Jackson noted, too, that really, breath is all we have. At the very core of things, we can control, or hope to control, our breath. From there, you have to start at the bottom and work your way up. Block out the big picture, and know you just have to put one foot there and another there, and you can start to make your way.

“Really, breath is all we have. At the very core of things, we can control, or hope to control, our breath. From there, you have to start at the bottom and work your way up. Block out the big picture, and know you just have to put one foot there and another there, and you can start to make your way.”

Distraction

“I’ll also tell people to hum a motown song, or like some old blues, something like that, something goofy. Steely Dan, whatever,” Jackson told me. “Something goofy and somewhat ironic that puts you back at the barbecue.” Digging into the psychology of this a little, he said it helps give you a sense of normalcy, not letting what you’re doing get bigger than it is. Especially for folks who don’t spend a lot of time in the mountains, it can be such an alien experience. Alpine settings can feel almost forbidden to humans. So, something more familiar can help remind you, “Oh, I can move this way, I am in control of my breath, I can drink water right now, I can do all the things I need to do to make myself feel like myself.”

Image by Brodie Hood. Courtesy of Disney+ © 2022.

It’ll Be Over Before You Know It

Sarah commented on how much time slows down when skydiving. It only lasts two minutes or so, but while you’re up there, it feels like 10. Still, it never seems to last quite long enough. She wants to tell people prone to overthinking that they’ll be on the ground before they know it, so have a good time on the way down. On Sarah’s initial jumps, even when she struggled to catch her breath at first, she recalls that feeling of making it back to Earth. That accomplishment, having faced that fear, having jumped out of a plane by herself, is everything.

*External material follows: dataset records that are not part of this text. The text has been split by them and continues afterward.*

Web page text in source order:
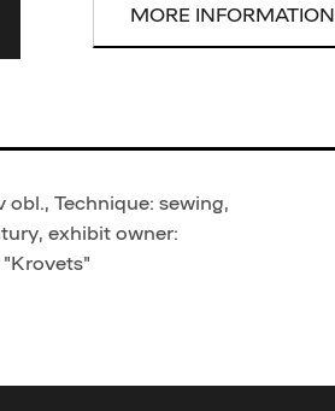
MORE INFORMATION
Technique: sewing,
exhibit owner:
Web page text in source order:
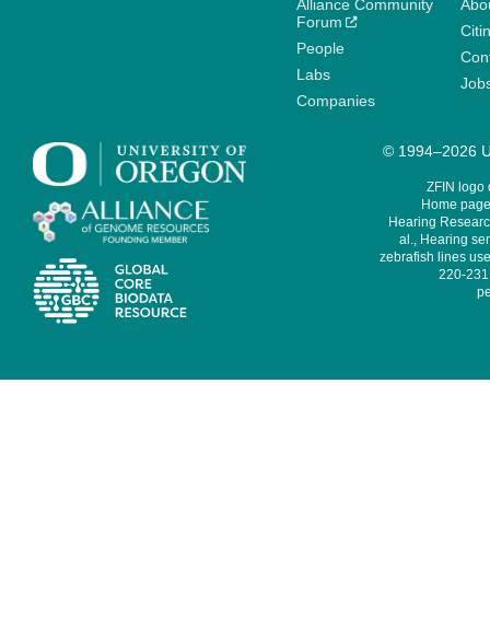
Alliance Community
Forum
People
Labs
Companies
© 1994–2026
ZFIN logo
Home
Hearing
al., Hearing
zebrafish lines
220-
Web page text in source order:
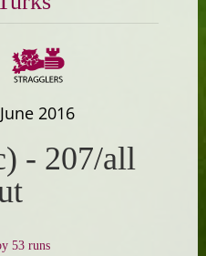
2016
- 207/all
53 runs
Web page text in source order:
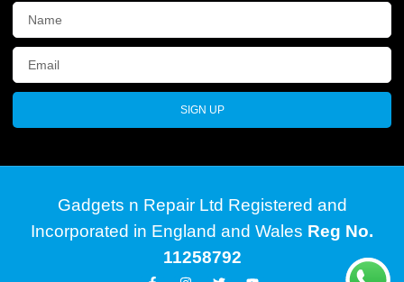
SIGN UP
Gadgets n Repair Ltd Registered and
Incorporated in England and Wales Reg No.
11258792
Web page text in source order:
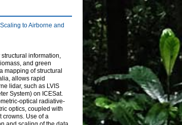
to Airborne and
information,
and green
mapping of structural
allows rapid
lidar, such as LVIS
System) on ICESat.
optical radiative-
optics, coupled with
crowns. Use of a
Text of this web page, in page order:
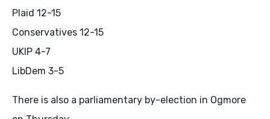
Plaid 12-15
Conservatives 12-15
UKIP 4-7
LibDem 3-5
There is also a parliamentary by-election in Ogmore
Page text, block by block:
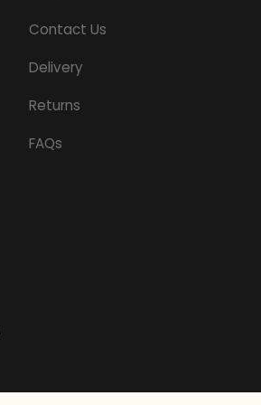
Contact Us
Delivery
Returns
FAQs
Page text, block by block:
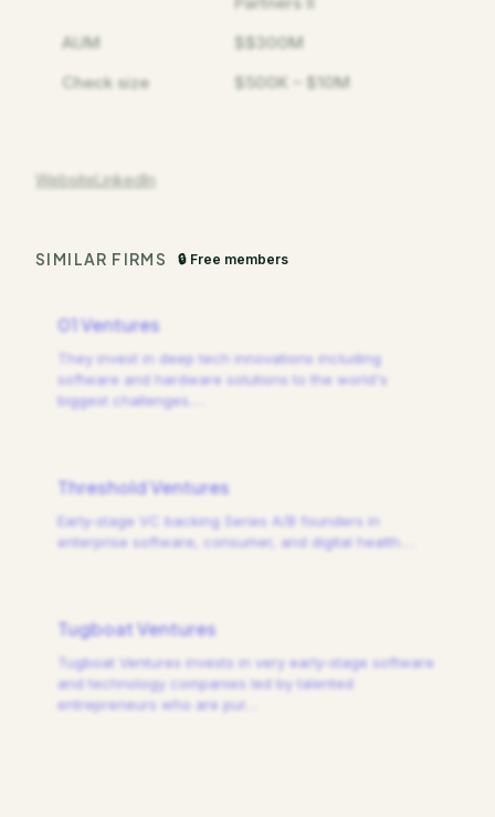
AUM
$$300M
Check size
$500K – $10M
WebsiteLinkedIn
SIMILAR FIRMS 🔒 Free members
01 Ventures
They invest in deep tech innovations including
software and hardware solutions to the world's
biggest challenges.
Threshold Ventures
Early-stage VC backing Series A/B founders in
enterprise software, consumer, and digital health.
Tugboat Ventures
Tugboat Ventures invests in very early-stage software
and technology companies led by talented
entrepreneurs who are pur
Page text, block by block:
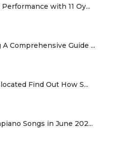
with 11 Oy...
A Comprehensive Guide ...
Find Out How S...
Songs in June 202...
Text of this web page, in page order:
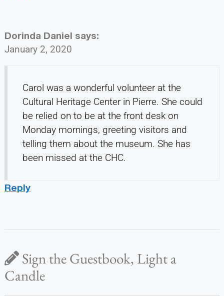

For folks seeking out extreme adventures, motivation is not often the issue. A lot of your tools will center around preparing for a few crucial moments while not getting too lost in the experience itself. There’s a fine line there between challenging yourself without getting in over your head. Jackson likes to get in 3-5% over his head at best. “You gotta search,” he told me, “for this weird little space on the spectrum of biting just a little bit more off than you can chew, but not too much that you can’t swallow.”

“You gotta search for this weird little space on the spectrum of biting just a little bit more off than you can chew, but not too much that you can’t swallow.”